In museum or historic/unique houses, new glass should be etched with the date as to not confuse it as original or at least give an idea to future stewards of historic and old buildings.

@Heavy Paint
It really depends on how many layers of paint and how well they are adhered to the surface. At some point, you at least have to take down a few layers to in some manner to get a smooth or smoother finished surface.

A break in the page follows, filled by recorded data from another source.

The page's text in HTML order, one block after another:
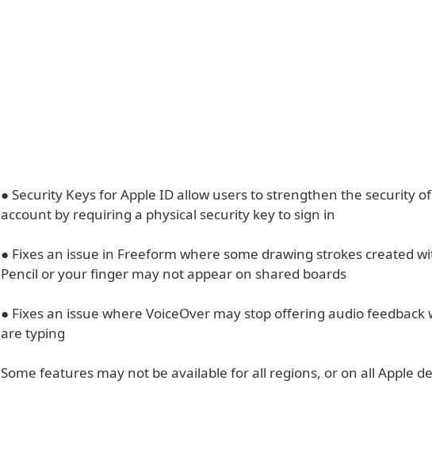
● Security Keys for Apple ID allow users to strengthen the security
account by requiring a physical security key to sign in
● Fixes an issue in Freeform where some drawing strokes created
Pencil or your finger may not appear on shared boards
● Fixes an issue where VoiceOver may stop offering audio feedback
are typing
Some features may not be available for all regions, or on all Apple

How effective is dipping? One of the problems with non-heat removal methods is that all the loose paint can make a sticky mess and water tends to be the best way to clean up the item but it can raise the grain to a degree. Dipping can cause raised grain or frayed wood that calls for more sanding which may remove some of the definition of detail.

@Accuracy
The repairer must take into account how visible the detail will be; if very visible, match is vital to the character usually but if the detail is not highly visible the repair can be off to a degree.
Close to exact is defined on who you ask. I tend to favor using the term replicate or match instead.